Is there a way to achieve zero copy between my IP (AXI4 Master interface input/output) and the DPU using PYNQ?
I am using PYNQ 2.7.0 on a custom MPSoC and my overlay integrates a single B4096 DPU core version of the DPU-PYNQ 1.4.0 ZCU-104 configuration. I integrated the core using the DPU-PYNQ flow using a custom platform.
I thought about writing the address of the PynqBuffer
used by my IP to the DPU instance, but I don’t have access to the DPU’s register map in PYNQ.
I found the resnet50_zero_copy whole app acceleration (WAA) example that uses C/C++ and vart::RunnerExt
. I modified the DpuOverlay
to use vart.RunnerExt
instead of vart.Runner
to get the vart.TensorBuffer
used for the DPU input as in the example linked above. However, the vart.TensorBuffer
I get is labeled HOST_VIRT
which means it is a host only allocation.
Is there a way to get a HOST_PHY
vart.TensorBuffer
for the DPU using PYNQ?
Although the Python binding of vart.TensorBuffer
is fairly limited, I can parse the address from the string representation using regex.
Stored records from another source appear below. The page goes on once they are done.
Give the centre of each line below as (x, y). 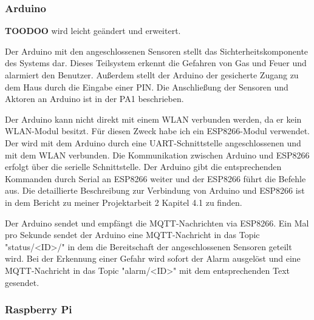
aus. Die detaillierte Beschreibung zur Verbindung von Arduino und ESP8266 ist (155, 190)
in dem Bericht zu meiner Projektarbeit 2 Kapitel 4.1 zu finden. (124, 202)
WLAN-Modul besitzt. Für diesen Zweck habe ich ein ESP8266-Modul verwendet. (158, 131)
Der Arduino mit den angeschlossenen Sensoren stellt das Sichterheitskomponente (157, 51)
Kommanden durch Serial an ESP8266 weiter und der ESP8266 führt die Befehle (155, 178)
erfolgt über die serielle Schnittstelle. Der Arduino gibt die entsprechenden (143, 167)
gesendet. (22, 282)
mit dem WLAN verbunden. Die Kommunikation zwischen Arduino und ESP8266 (157, 155)
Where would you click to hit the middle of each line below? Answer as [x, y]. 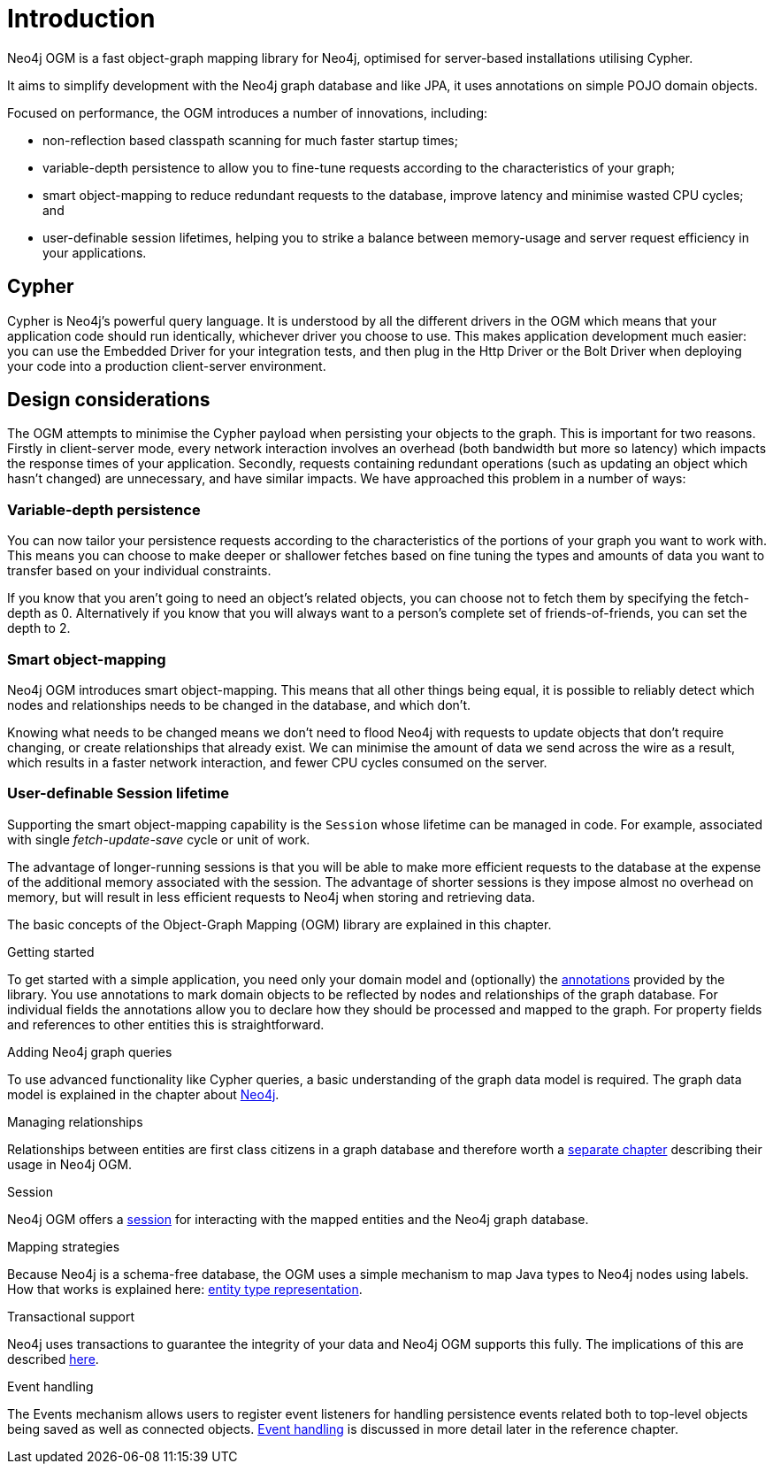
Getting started [51, 951]
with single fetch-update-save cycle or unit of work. [159, 839]
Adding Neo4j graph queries [90, 1051]
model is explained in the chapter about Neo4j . [143, 1094]
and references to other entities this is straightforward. [166, 1024]
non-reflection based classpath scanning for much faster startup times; [250, 140]
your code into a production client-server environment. [167, 366]
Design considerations [109, 400]

My only hiccup is the location of the buffer I am getting.
My theory is that if I can get a vart.TensorBuffer
with HOST_PHY
location for the DPU input, I could configure my IP to write it’s output there and call it a day.
Does anyone have experience achieving zero copy to a DPU using Python?
Any advice on this would be highly appreciated, even failed attempts to prune my search
Many thanks,
Mario